It was going to happen to me eventually. I had been staving off doing it for the past few years. But after the conclusion of The Joint Training arc I finally broke down, subscribed to Viz.com and started reading the My Hero Academia Manga from the very beginning. Having totally caught up now, it goes without saying that having that in my mind is going to colour my feelings and enthusiasm for the anime in same shape or form.
Following the Joint Training Arc, the team behind the anime decided to go and flip two of the story arcs from the manga around. Those being the Endeavor Agency Arc and the Meta Liberation Army Arc (known within some circles as the My Villain Academia Arc). I can kind of see why they did it. It allows the anime to end on a much more impactful storyline than it would have been able to had the story been presented in its original ordering.
A lot of people had been complaining that it negatively effected the pacing of the story for them. Personally, I was fine with it. It didn’t really bother me a whole bunch which order this story was being told in. Rather it was the time given to each storyline that I felt let the whole thing down a little.

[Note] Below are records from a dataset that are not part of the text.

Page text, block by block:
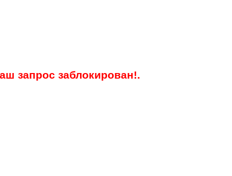
запрос заблокирован!.
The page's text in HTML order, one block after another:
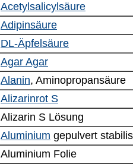
Acetylsalicylsäure
Adipinsäure
DL-Äpfelsäure
Agar Agar
Alanin, Aminopropansäure
Alizarinrot S
Alizarin S Lösung
Aluminium gepulvert
Aluminium Folie
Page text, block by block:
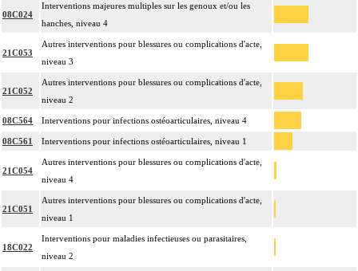
08C024
Interventions majeures multiples sur les genoux et/ou les
hanches, niveau 4
21C053
Autres interventions pour blessures ou complications d'acte,
niveau 3
21C052
Autres interventions pour blessures ou complications d'acte,
niveau 2
08C564 Interventions pour infections ostéoarticulaires, niveau 4
08C561 Interventions pour infections ostéoarticulaires, niveau 1
21C054
Autres interventions pour blessures ou complications d'acte,
niveau 4
21C051
Autres interventions pour blessures ou complications d'acte,
niveau 1
18C022
Interventions pour maladies infectieuses ou parasitaires,
niveau 2
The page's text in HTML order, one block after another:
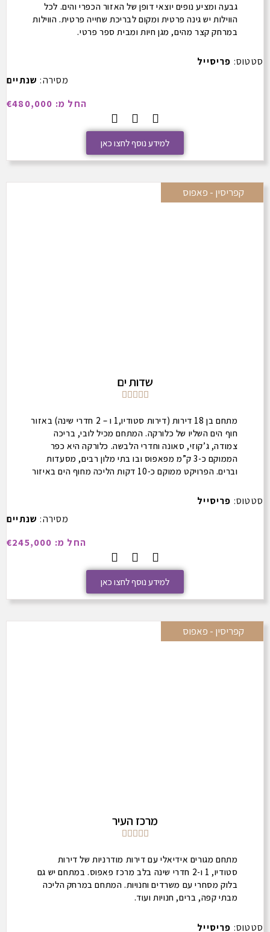
גבעה ומציע נופים יוצאי דופן של האזור הכפרי והים. לכל
הווילות יש גינה פרטית ומקום לבריכת שחייה פרטית. הווילות
במרחק קצר מהים, מגן חיות ומבית ספר פרטי.
סטטוס: פריסייל
מסירה: שנתיים
החל מ: €480,000
למידע נוסף לחצו כאן
קפריסין - פאפוס
שדות ים





מתחם בן 18 דירות (דירות סטודיו,1 ו – 2 חדרי שינה)
באזור
חוף הים השליו של כלורקה. המתחם מכיל לובי, בריכה
צמודה, ג’קוזי, סאונה וחדרי הלבשה. כלורקה היא כפר
הממוקם כ-3 ק”מ מפאפוס ובו בתי מלון רבים, מסעדות
וברים
. הפרויקט ממוקם כ-10 דקות הליכה מחוף הים באיזור
סטטוס: פריסייל
מסירה: שנתיים
החל מ: €245,000
למידע נוסף לחצו כאן
קפריסין - פאפוס
מרכז העיר





מתחם מגורים אידיאלי עם דירות מודרניות של דירות
סטודיו, 1 ו-2 חדרי שינה בלב מרכז פאפוס. במתחם יש גם
בלוק מסחרי עם משרדים וחנויות. המתחם במרחק הליכה
מבתי קפה, ברים, חנויות ועוד.
סטטוס: פריסייל
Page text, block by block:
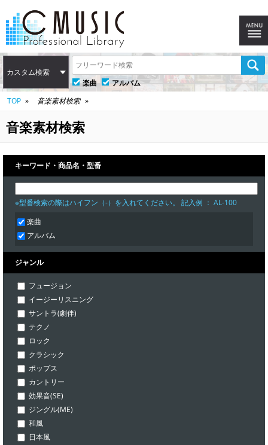
カスタム検索
楽曲
アルバム
TOP
音楽素材検索
音楽素材検索
キーワード・商品名・型番
※型番検索の際はハイフン（-）を入れてください。 記入例 ： AL-100
楽曲
アルバム
ジャンル
フュージョン
イージーリスニング
サントラ(劇伴)
テクノ
ロック
クラシック
ポップス
カントリー
効果音(SE)
ジングル(ME)
和風
日本風

Having read the Manga… man I feel like such a douche when I use that statement to begin a sentence. But in the manga, the Meta Liberation Army arc was one I got really excited about. Throughout the series, Horikoshi has been building up Shigaraki and his league of villains in a very clear parallel to the growth Midoriya and the rest of Class A have been experiencing throughout the story.
This arc was the first one that really focuses on them. It’s also the story arc that transitions the group from feeling like a dangerous distraction into a massive threat to modern society. Giving at least two of the characters major development throughout and elevating them in their importance to the plot and as characters.

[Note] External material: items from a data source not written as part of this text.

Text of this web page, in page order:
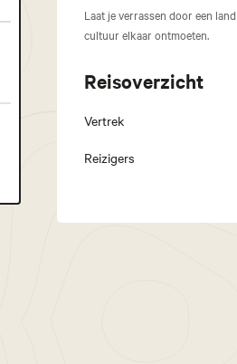
Laat je verrassen door een
cultuur elkaar ontmoeten.
Reisoverzicht
Vertrek
Reizigers
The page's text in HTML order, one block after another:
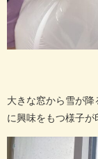
大きな窓から雪が
に興味をもつ様子が
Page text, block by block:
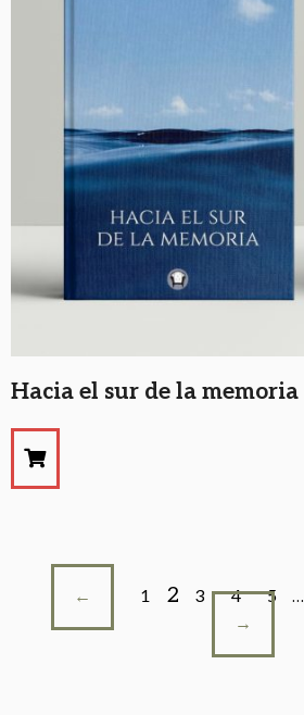
Hacia el sur de la memoria
← 1 2 3 4 5 …
→
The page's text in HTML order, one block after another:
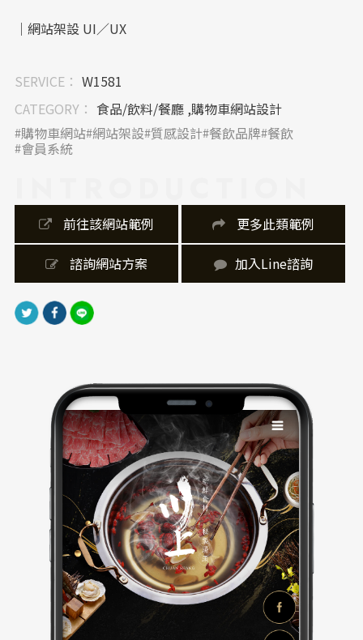
｜網站架設 UI／UX
上方，無論是了解品牌還是查看美味菜單、交通資訊，
都能快速直達。網站架設上重視行動裝置的操作便利，
讓消費者瀏覽流程自然、無斷點。
食材拍攝呈現極具臨場感，運用蒸氣動畫與俯視構圖，
營造味覺與視覺的雙重引導。整體版面設計以「金色書
法字體」與「垂直導覽文字」交錯，巧妙融合傳統與現
代美學，是極具辨識度的網站製作案例。
｜網站製作，技術細節
後端系統整合順暢，兼具設計美感與功能效益，是一個
兼顧品牌力與轉換力的網頁設計範例。
SERVICE： W1581
CATEGORY： 食品/飲料/餐廳 ,購物車網站設計
購物車網站 網站架設 質感設計 餐飲品牌 餐飲
會員系統
前往該網站範例 更多此類範例
諮詢網站方案 加入Line諮詢
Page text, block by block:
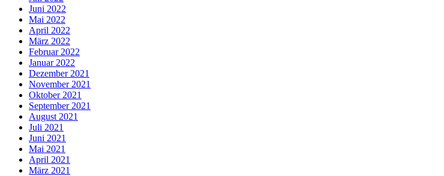
Juni 2022
Mai 2022
April 2022
März 2022
Februar 2022
Januar 2022
Dezember 2021
November 2021
Oktober 2021
September 2021
August 2021
Juli 2021
Juni 2021
Mai 2021
April 2021
März 2021
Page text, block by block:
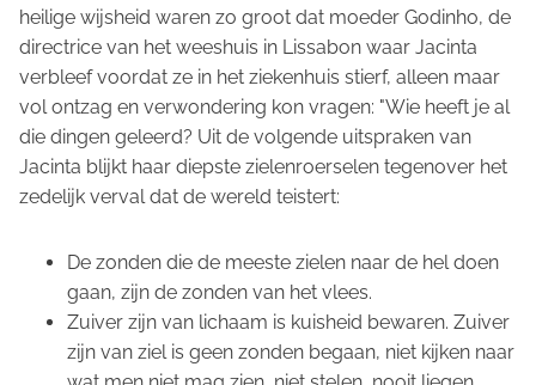
heilige wijsheid waren zo groot dat moeder Godinho, de
directrice van het weeshuis in Lissabon waar Jacinta
verbleef voordat ze in het ziekenhuis stierf, alleen maar
vol ontzag en verwondering kon vragen: "Wie heeft je al
die dingen geleerd? Uit de volgende uitspraken van
Jacinta blijkt haar diepste zielenroerselen tegenover het
zedelijk verval dat de wereld teistert:
De zonden die de meeste zielen naar de hel doen
gaan, zijn de zonden van het vlees.
Zuiver zijn van lichaam is kuisheid bewaren. Zuiver
zijn van ziel is geen zonden begaan, niet kijken naar

As much as the arc excited me in the manga, I was pretty worried that the anime wasn’t going to give the arc the time it needed to give each of it’s major players the attention and hype they really deserved. A poultry five episodes ended up being what the story arc got. Which, as it turns out, made the whole thing feel a touch more rushed than I really hoped it would have been by the time it was over.
Made all the more annoying by the fact that the series shoved a totally perfunctory filler beach episode in the middle and a reminder of what the main characters are doing episode at the end of the series that felt like it could have easily been the first episode of the next series to me personally.
The real focus of the arc in the anime ended up being Shigaraki’s “transformation” from the almost immature actions of a child acting out into the almost ascended figure of a man at peace with who is has now become. Which I felt kind of came at the expense of Toga and Twice; two characters who have been just as present in the story as Shigaraki up until this point but kind of get brushed over in these episodes during their most major moments in the series.
All so we could get the final confrontation between Shigaraki and Rikiya Yotsubashi; the leader of the Meta Liberation Army. And was all this meticulous planning and shuffling of the storyline worth this finale the anime producers so obviously wanted to give us… Eh, not really.
I mean, compared to season finale fights we’ve gotten before now, this one just didn’t feel like it held muster. Endeavor vs. the High-End Nomu, Deku vs. Bakugo and All Might vs. the Nomu were all beautifully animated fights with fantastic scores to match. They hit all the marks they needed to hit to get a Shonen man-child like me bouncing up and down in excitement after they were over.
Nothing in this series really managed to hit me in that same way. There really was no Deku vs. Overhaul moment, no All Might vs. All for One. Which isn’t the fault of the source material, because I felt that way pretty much during every fight in this final arc when I was reading it in the manga.
And maybe that really is the problem. In having read the manga now I’ve gone and spoiled my enjoyment of the anime. Knowing what’s going to happen before it does, having to endure that additional factor of critique that comes from how well it adapted the source material and the level of expectation that goes along with that.
It’s a battle of having to impress me and my expectations over just being a good show in its own right. Hence I find myself simultaneously regretting going back and reading the manga while also not regretting it in the slightest because the manga is just so damned good.
I’ll finish out by saying this. While My Hero Academia is by no means a bad anime, I do think the quality of the show has been on the decline over the past few seasons. I know COVID has most likely been a factor here in ways I can’t even begin to understand, but in terms of production, I feel like season six of My Hero has probably been its weakest.
I just don’t think it had any of those really hype Shonen anime moments that I come to the series for. Which is kind of a bummer, only for this past season though. It doesn’t do anything to lessen my anticipation for the next season and the content covered within it.
Without spoiling any of it, the next season looks like it might spend its entire run covering the single longest story arc of My Hero Academia. And it’s one hell of a story too. I would be more than happy for the series two take a whole 25 episodes to cover the entirety of this arc and give all of it’s huge moments the time and gravity they really deserve.
It’s strange. Having become the “manga guy” for My Hero Academia now, I thought my enthusiasm for the anime might have lessened after the conclusion of this series. But, if anything, actually knowing what is coming in the next season thanks to reading ahead, I’m actually anticipating Season 6 more than I think I have been looking forward to any upcoming season of the show since I first got into it.
So maybe there is a silver lining to becoming the insufferable git of manga vs anime after all.